EXERCISE REQUIREMENTS: Write out exactly the lines running from the one with "which no past" to the end of the data, including both of those lines and excluding pictures.

MATERIAL SHOWN:
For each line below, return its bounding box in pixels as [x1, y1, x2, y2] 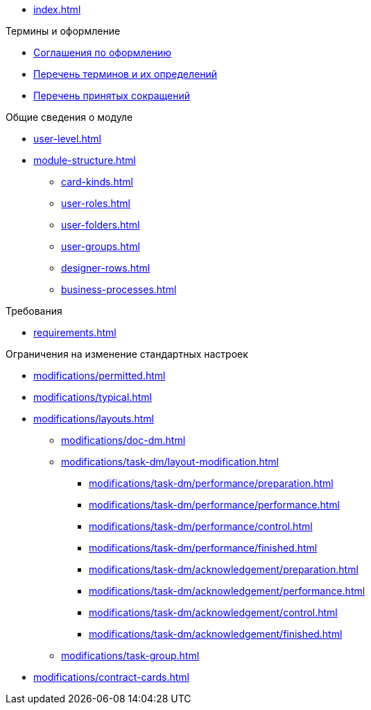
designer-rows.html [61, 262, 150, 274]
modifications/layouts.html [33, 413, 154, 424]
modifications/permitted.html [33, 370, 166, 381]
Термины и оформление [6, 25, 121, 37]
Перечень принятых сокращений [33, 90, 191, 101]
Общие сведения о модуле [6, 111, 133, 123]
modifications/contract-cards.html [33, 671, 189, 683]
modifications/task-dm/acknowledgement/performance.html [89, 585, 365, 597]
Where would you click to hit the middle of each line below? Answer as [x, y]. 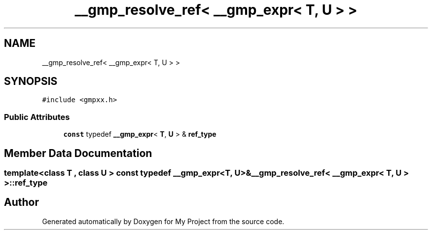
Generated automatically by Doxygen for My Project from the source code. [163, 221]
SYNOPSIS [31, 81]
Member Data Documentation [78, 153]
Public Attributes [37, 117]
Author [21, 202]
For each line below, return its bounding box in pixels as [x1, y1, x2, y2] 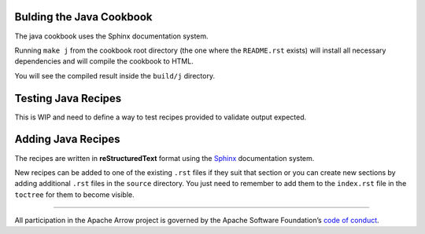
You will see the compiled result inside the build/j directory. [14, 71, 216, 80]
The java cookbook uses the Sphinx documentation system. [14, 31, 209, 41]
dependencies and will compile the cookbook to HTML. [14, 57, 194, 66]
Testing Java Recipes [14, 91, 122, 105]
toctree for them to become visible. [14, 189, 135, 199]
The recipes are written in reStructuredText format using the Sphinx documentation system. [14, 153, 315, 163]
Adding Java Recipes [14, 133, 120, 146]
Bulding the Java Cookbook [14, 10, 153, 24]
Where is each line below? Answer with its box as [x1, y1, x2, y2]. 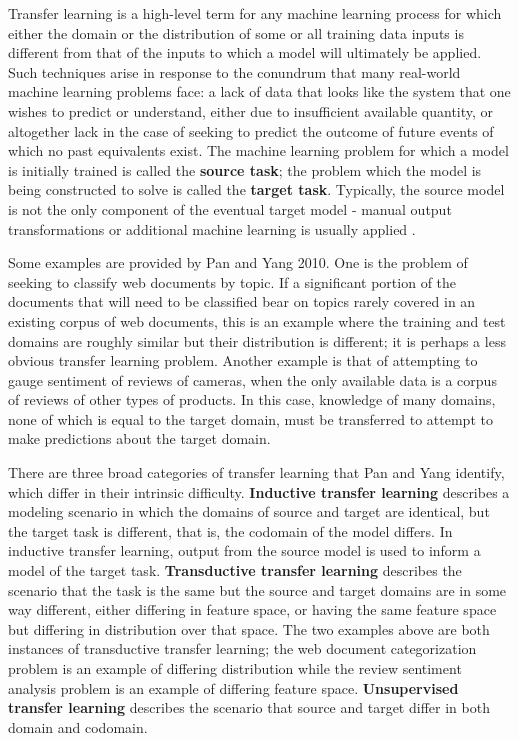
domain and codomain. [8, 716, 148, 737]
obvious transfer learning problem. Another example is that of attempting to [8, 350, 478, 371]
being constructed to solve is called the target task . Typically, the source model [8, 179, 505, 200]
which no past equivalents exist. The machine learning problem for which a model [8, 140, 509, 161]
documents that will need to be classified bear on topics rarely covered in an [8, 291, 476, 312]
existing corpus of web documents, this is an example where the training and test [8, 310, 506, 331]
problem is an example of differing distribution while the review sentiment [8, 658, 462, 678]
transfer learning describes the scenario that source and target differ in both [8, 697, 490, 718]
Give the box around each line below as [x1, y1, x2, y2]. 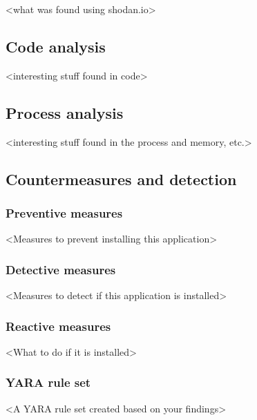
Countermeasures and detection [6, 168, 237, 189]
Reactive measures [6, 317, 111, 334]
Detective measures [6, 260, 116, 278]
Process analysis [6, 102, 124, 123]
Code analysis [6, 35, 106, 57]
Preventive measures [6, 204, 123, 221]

EXERCISE RESPONSE:
which no past equivalents exist. The machine learning problem for which a model [8, 140, 509, 161]
documents that will need to be classified bear on topics rarely covered in an [8, 291, 476, 312]
existing corpus of web documents, this is an example where the training and test [8, 310, 506, 331]
problem is an example of differing distribution while the review sentiment [8, 658, 462, 678]
transfer learning describes the scenario that source and target differ in both [8, 697, 490, 718]
Give the box around each line below as [x1, y1, x2, y2]. 
Countermeasures and detection [6, 168, 237, 189]
Reactive measures [6, 317, 111, 334]
Detective measures [6, 260, 116, 278]
Process analysis [6, 102, 124, 123]
Code analysis [6, 35, 106, 57]
Preventive measures [6, 204, 123, 221]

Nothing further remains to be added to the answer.